#### [PROBLEM]
Among the records below, which lines contain the string "Sets"? Report them.

#### [Items listed in a dataset]
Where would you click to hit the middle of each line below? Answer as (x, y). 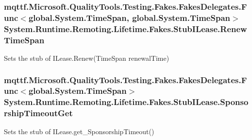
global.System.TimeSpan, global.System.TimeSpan (129, 17)
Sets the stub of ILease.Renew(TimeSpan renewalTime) (87, 58)
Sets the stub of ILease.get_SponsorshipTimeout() (79, 131)
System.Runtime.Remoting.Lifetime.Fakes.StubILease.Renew (126, 28)
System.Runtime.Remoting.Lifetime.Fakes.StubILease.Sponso (126, 102)
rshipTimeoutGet (38, 113)
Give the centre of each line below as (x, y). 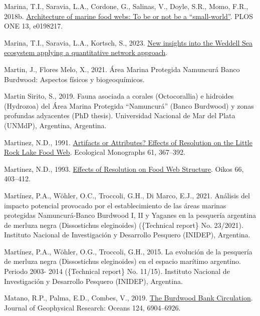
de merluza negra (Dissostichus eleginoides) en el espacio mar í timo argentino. (122, 261)
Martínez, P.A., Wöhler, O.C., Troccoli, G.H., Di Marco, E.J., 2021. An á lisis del (127, 195)
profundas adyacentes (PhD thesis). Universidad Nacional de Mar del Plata (120, 115)
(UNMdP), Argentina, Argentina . (55, 125)
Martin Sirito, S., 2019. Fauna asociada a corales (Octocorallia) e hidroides (119, 96)
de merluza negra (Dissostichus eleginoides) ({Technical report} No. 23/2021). (124, 225)
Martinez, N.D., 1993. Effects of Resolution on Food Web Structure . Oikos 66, (124, 169)
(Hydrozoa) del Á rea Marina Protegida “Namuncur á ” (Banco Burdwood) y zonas (129, 105)

#### [TASK SOLUTION]
Sets the stub of ILease.Renew(TimeSpan renewalTime) (87, 58)
Sets the stub of ILease.get_SponsorshipTimeout() (79, 131)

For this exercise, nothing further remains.